As a doctor, I can’t ignore the issue of patient care quality. At the same time, I firmly believe that by stressing service and engagement, you actually enable all sorts of improvements in patients’ care. They’re more engaged, and so you’re more attuned; their providers are more likely to catch things early on and prevent repeat interventions, and overall, promote better health.

So that engagement through mobile technology can really catch issues when they come up, right, per readmissions reduction, for example?

Right, and it’s no different from your bank informing you that your bank balance is in trouble. And if you have CHF [congestive heart failure], and you gain a few pounds, and we can monitor that and communicate with you—now, there’s real money at stake in this, to make this work.

What should CIOs and CMIOs be thinking about as they strategize forward in this area?

Well, we do our own surveys of CIOs and others, and there’s a lot of variability out there in terms of how people are prioritizing around healthcare reform, meaningful use, ICD-10, and other issues. And I think a lot of them are potentially ignoring some of these rising consumer demands. For example, looking at the number of seniors who would like to use a personal health record—the desire for these is actually quite high. For example, interest among seniors in personal health records (PHRs)—61 percent of seniors are interested in transferring information back and forth with their physicians—that’s higher than people might expect.

Meanwhile, when it comes to self-monitoring through a smart phone—72 percent of Gen Yers, 62 percent of Gen Xers, 42 percent of Baby Boomers, and 26 percent of seniors, are interested in doing that. But looking at the rapid growth anticipated in demand among Boomers for care, that will be growing.

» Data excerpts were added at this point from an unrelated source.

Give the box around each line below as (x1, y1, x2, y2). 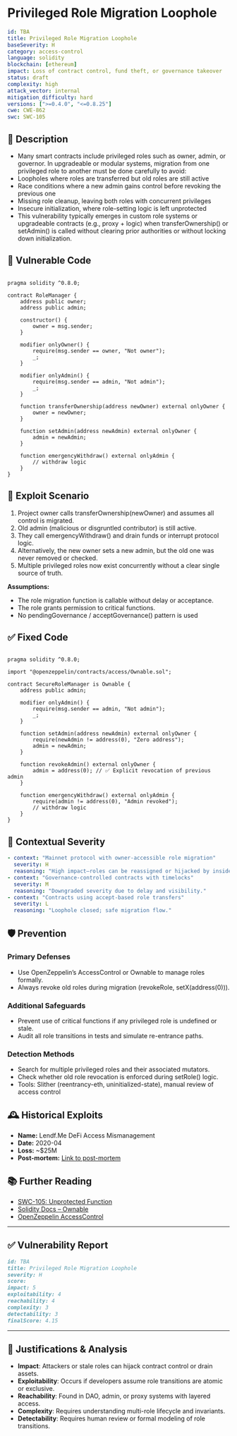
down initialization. (17, 234, 73, 243)
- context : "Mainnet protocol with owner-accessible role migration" (7, 855, 217, 862)
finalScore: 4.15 (7, 1317, 59, 1324)
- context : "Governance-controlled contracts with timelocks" (7, 874, 194, 881)
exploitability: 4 (7, 1291, 61, 1298)
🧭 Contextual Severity (7, 836, 106, 848)
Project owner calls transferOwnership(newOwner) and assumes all (17, 509, 214, 517)
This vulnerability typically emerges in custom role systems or (17, 212, 198, 220)
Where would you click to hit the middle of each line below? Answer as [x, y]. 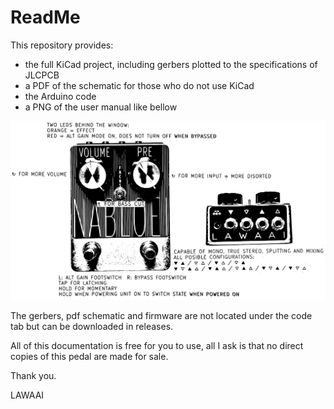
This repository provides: [62, 45]
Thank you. [33, 375]
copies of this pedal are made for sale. [89, 356]
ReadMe [45, 17]
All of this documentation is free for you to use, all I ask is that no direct [157, 345]
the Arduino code [60, 96]
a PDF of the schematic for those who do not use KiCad [139, 85]
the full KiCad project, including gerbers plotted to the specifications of [171, 64]
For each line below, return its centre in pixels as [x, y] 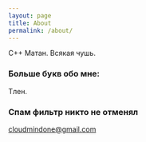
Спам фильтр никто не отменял [73, 112]
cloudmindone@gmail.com [52, 129]
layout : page [30, 16]
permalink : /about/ [41, 30]
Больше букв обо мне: [54, 74]
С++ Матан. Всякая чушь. [52, 53]
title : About [30, 23]
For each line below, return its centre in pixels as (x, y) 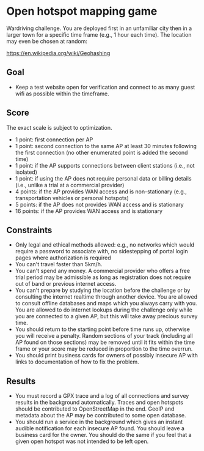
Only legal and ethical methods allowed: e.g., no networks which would (104, 245)
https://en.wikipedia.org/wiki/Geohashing (58, 53)
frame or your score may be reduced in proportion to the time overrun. (104, 349)
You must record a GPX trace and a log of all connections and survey (102, 396)
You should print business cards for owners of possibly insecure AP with (107, 356)
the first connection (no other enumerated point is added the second (101, 152)
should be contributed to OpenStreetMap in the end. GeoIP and (95, 409)
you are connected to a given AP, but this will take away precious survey (106, 316)
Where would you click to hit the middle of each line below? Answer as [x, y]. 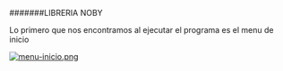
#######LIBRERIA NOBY [56, 13]
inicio [19, 39]
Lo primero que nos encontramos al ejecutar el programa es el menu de [141, 30]
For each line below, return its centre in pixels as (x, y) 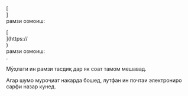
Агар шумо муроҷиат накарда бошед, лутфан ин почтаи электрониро (94, 80)
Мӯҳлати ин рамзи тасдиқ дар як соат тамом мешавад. (76, 69)
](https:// (17, 39)
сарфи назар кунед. (31, 87)
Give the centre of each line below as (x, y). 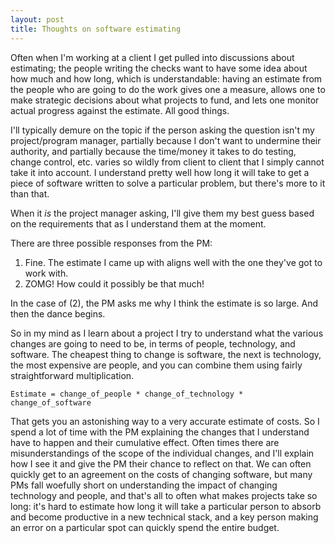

And 66 percent overall would consider switching physicians over the issue of access to electronic records and information; and that number has stayed consistent now for a few years.

And what’s driving this is that more and more people are using technology for other types of communications in their lives. It’s in this context that people start asking, if I can track a package across the country or make a restaurant reservation online, why do I have to wait two weeks to hear the results of my lab test? And I’m not saying that people are standing outside holding pitchforks and torches, but the demand is going to rise.

The next area really is around analytics, because providers are going to have to profile populations, analyze physician performance, and figure out how best to provide healthcare services. And it’s going to be a very data-driven healthcare system. And how do you know as a consumer that you’re receiving high-quality care? That will evolve forward quickly as well.

And I think the final area has to do with the fact that the out-of-pocket costs for consumers is going to continue to rise. And right now, unfortunately, most consumers are simply skipping care. But over time, they’ll see more affordable options. And if they can find excellent service at a lower price, they’re likely to seek alternatives, particularly as their own costs continue to go up. And that opens up the opportunity for all sorts of services, such as retail clinics and specialty services, where they’ll carve out a particular piece of the healthcare delivery pie, and will do it very well. And those entities will provide a high level of quality of care and a high level of quality of service, and will provide services at lower cost and at high quality.

So traditional hospital and physician group organization leaders really need to look at that issue?

Yes, and they’ll have to look at the IT infrastructure they have to provide quality services in an era when individual healthcare consumers’ costs are going up.